LNnT, a neutral tetrasaccharide comprising D-glucose, two D-galactose units, and N-acetylglucosamine units, serves as the architectural core for ∼10 % of HMOs (Chen, 2015; Han et al., 2012). This scaffold enables biosynthesis of complex fucosylated/sialylated derivatives through sequential glycosylation (Yang et al., 2024). LNnT's regulatory approvals underscore its clinical significance: U.S. FDA GRAS status (2015), EU novel food authorization (2015), FSANZ (Food Standards Australia New Zealand) endorsement of microbial-derived LNnT (2019), and China NHC approval as infant formula fortificant (2023). LNnT exhibits diverse biologically relevant properties that support its utility in nutrition and therapeutics, with experimental evidence spanning in vitro and in vivo systems. In vitro, it demonstrates favorable safety and tolerability, while also supporting gut microbial health by promoting the growth of beneficial Bifidobacterium species, shaping adult gut microbiota composition, and inhibiting the development of necrotizing enterocolitis (NEC) (Elison et al., 2016; Terrazas et al., 2001). In murine models, LNnT exerts notable in vivo effects: it stimulates Gr1+ cell proliferation, enhances anti-inflammatory cytokine secretion, and suppresses naive CD4+ T cell proliferation, which collectively supports positive type 2 immune response induction, strengthens anti-inflammatory capacity, and promotes angiogenesis and cutaneous wound healing (Farhadihosseinabadi et al., 2020a; Farhadihosseinabadi et al., 2020b; Hoeflinger et al., 2015). Beyond immunomodulatory and gut-related benefits, LNnT acts as an analog of the receptor molecule Galβ1,4GlcNAcβ1,3-Gal to inhibit Streptococcus pneumoniae adhesion to human nasopharyngeal epithelial cells, and it also exhibits antiviral activity—specifically, it is efficiently recognized by the VP8* domain of rotavirus P[11], with the crystal structure of the P[11] VP8*/LNnT complex elucidating their molecular interaction and confirming this antiviral mechanism (Andersson et al., 1983; Hu et al., 2015).

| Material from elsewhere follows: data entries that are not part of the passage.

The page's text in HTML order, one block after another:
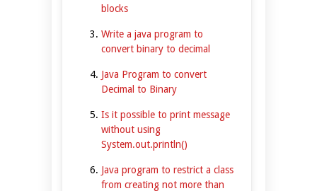
blocks
Write a java program to
convert binary to decimal
Java Program to convert
Decimal to Binary
Is it possible to print message
without using
System.out.println()
Java program to restrict a class
from creating not more than

Biosynthetically, LNnT production requires coordinated action of β-1,3-N-acetylglucosaminyltransferase (β3GNT, EC 2.4.1.149) and β-1,4-galactosyltransferase (β4GalT, EC 2.4.1.22), employing UDP-GlcNAc and UDP-Gal as donors with lactose as acceptor (Fig. 1). Despite pathway elucidation in Neisseria meningitidis, its pathogenicity precludes industrial use (Wakarchuk et al., 1996). Current metabolic engineering platforms in Escherichia coli, Bacillus subtilis, and yeast strains address key bottlenecks in nucleotide sugar supply and pathway optimization, enabling microbial production of various HMOs including 2’-FL, LNT, and LNnT (Faijes et al., 2019; Parschat et al., 2020; Zhu et al., 2022). However, a dedicated review systematically analyzing modular engineering strategies (enzyme evolution, flux balancing, chassis optimization) specifically for LNnT bioproduction remains conspicuously absent.

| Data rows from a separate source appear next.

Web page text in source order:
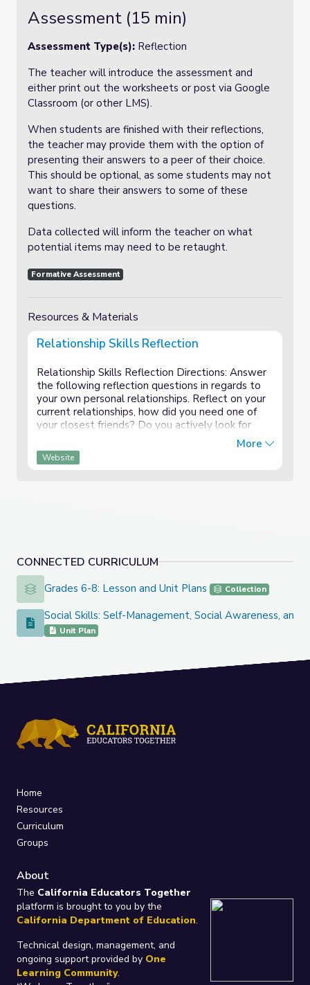
CONNECTED CURRICULUM
Grades 6-8: Lesson and Unit Plans
Grades 6-8: Lesson and Unit Plans Collection
Social Skills: Self-Management, Social Awareness, and
Social Skills: Self-Management, Social Awareness, and
Unit Plan
Assessment (15 min)
Assessment Type(s): Reflection
The teacher will introduce the assessment and
either print out the worksheets or post via Google
Classroom (or other LMS).
When students are finished with their reflections,
the teacher may provide them with the option of
presenting their answers to a peer of their choice.
This should be optional, as some students may not
want to share their answers to some of these
questions.
Data collected will inform the teacher on what
potential items may need to be retaught.
Formative Assessment
Resources & Materials
Relationship Skills Reflection
Relationship Skills Reflection Directions: Answer
the following reflection questions in regards to
your own personal relationships. Reflect on your
current relationships, how did you need one of
your closest friends? Do you actively look for
new friends, if so, what are some strategies
that...
More
Website
Home
Resources
Curriculum
Groups
About
The California Educators Together
platform is brought to you by the
California Department of Education.
Technical design, management, and
ongoing support provided by One
Learning Community.

This work provides the hierarchical analysis of LNnT metabolic engineering paradigms, critically evaluating: (1) E. coli-centric pathway optimization strategies; (2) alternative GRAS microbial platforms. We further propose an innovation roadmap integrating enzyme design with dynamic pathway control to advance LNnT manufacturing toward sustainable food additive production.